╭─ Records supplied
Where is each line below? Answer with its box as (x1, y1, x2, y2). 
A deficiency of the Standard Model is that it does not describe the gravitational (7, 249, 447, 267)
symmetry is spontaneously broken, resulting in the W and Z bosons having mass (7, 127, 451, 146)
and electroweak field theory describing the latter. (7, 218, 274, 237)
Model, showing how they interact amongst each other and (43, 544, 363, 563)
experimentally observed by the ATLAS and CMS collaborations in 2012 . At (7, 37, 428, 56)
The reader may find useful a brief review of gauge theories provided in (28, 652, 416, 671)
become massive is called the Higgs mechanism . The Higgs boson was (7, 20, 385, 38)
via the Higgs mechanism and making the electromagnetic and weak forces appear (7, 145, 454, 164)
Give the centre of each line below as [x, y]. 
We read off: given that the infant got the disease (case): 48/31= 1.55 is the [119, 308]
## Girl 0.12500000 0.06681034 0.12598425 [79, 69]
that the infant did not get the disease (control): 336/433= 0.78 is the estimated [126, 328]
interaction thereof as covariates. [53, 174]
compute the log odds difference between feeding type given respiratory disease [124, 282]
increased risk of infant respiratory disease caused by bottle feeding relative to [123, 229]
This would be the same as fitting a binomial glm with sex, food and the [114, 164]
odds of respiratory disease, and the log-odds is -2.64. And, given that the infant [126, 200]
╰─
╭─ Records supplied
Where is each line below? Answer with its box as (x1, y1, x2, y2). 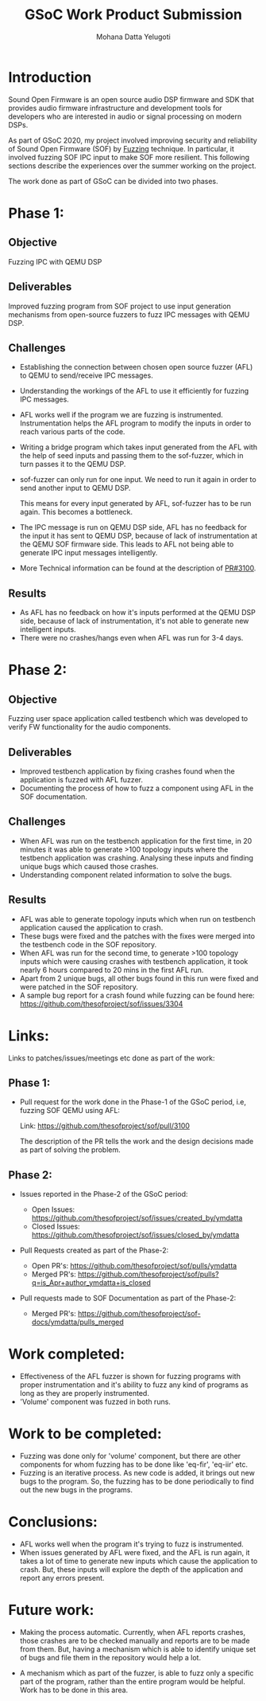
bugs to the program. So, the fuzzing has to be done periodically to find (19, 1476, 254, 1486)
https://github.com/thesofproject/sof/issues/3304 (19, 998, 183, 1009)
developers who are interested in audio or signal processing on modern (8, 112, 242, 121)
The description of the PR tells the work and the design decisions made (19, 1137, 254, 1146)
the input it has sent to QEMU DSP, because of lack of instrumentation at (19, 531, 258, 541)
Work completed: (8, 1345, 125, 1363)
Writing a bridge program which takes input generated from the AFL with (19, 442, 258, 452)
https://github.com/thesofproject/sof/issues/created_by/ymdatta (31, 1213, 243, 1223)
╰─
╭─ Records supplied
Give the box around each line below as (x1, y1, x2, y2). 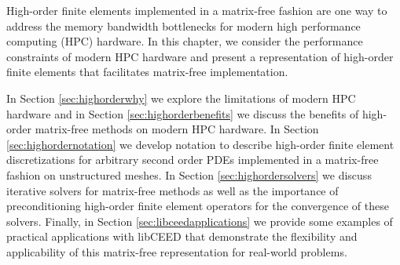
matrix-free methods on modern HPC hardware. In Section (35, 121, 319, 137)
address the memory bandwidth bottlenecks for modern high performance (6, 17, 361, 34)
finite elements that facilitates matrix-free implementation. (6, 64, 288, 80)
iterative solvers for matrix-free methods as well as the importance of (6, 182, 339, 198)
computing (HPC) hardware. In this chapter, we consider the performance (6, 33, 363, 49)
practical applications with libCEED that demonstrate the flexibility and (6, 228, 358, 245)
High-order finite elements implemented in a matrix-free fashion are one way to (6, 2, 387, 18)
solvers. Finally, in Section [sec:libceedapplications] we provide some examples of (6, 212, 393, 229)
╰─
▶ [Exercise] What you return must be an exact retyping of the lines above starting at the line with "High-order finite elements" and ending at the line with "solvers. Finally, in", and nothing besides.

▶ [Solved problem]
High-order finite elements implemented in a matrix-free fashion are one way to (6, 2, 387, 18)
solvers. Finally, in Section [sec:libceedapplications] we provide some examples of (6, 212, 393, 229)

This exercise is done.